対する水戸はおなじみの4-4-2。広島へ移籍した住吉ジェラニレショーンのいたCBにはタビナス ジェファーソンが収まった。また、浦和から期限付き移籍で加入した伊藤涼太郎が早くも先発に名を連ねている。今季主力として活躍していた安藤瑞季はベンチ外となっている。


自陣からどうボールを運ぶ?

水戸は試合開始直後からハイプレスを敢行。自陣からショートパスをつなごうとする松本に対して容赦なくプレッシャーを掛けていく。開始1分に自陣左サイドで佐藤和の縦パスを引っ掛けられてショートカウンターを浴びる場面を作られると、11分にも同じような形から藤尾に決定機を献上。なかなか自陣から抜け出せずに不用意なボールロストを繰り返すという輪廻にハマってしまう。

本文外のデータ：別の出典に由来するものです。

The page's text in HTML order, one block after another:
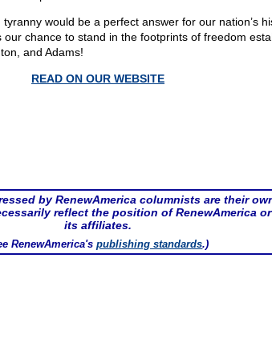
tyranny would be a perfect answer for our nation’s
our chance to stand in the footprints of freedom
and Adams!
READ ON OUR WEBSITE
by RenewAmerica columnists are their
reflect the position of RenewAmerica or
its affiliates.
RenewAmerica'spublishing standards.)
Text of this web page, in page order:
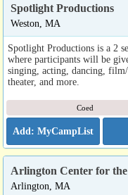
Spotlight Productions
Weston, MA
Spotlight Productions is a 2
where participants will be
singing, acting, dancing,
theater, and more.
Coed
Arlington Center for
Arlington, MA
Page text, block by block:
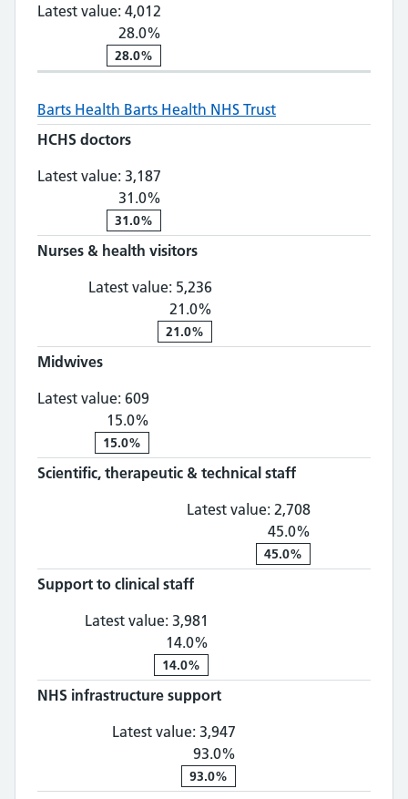
Latest value: 4,012
28.0%
28.0%
Barts Health Barts Health NHS Trust
HCHS doctors
Latest value: 3,187
31.0%
31.0%
Nurses & health visitors
Latest value: 5,236
21.0%
21.0%
Midwives
Latest value: 609
15.0%
15.0%
Scientific, therapeutic & technical staff
Latest value: 2,708
45.0%
45.0%
Support to clinical staff
Latest value: 3,981
14.0%
14.0%
NHS infrastructure support
Latest value: 3,947
93.0%
93.0%

ここまでミスを連発してしまった背景にはシステムのかみ合わせがある。この日の松本は3-4-2-1で、水戸は4-4-2。水戸は2トップが松本のダブルボランチを背中で消す形で監視しながら、シャドーには平野と新里が付く形。基本的に水戸は数的同数の中盤センターでは勝負せずに、サイドバックとサイドハーフが配置されて数的優位に立てるサイドを奪いどころに設定していた。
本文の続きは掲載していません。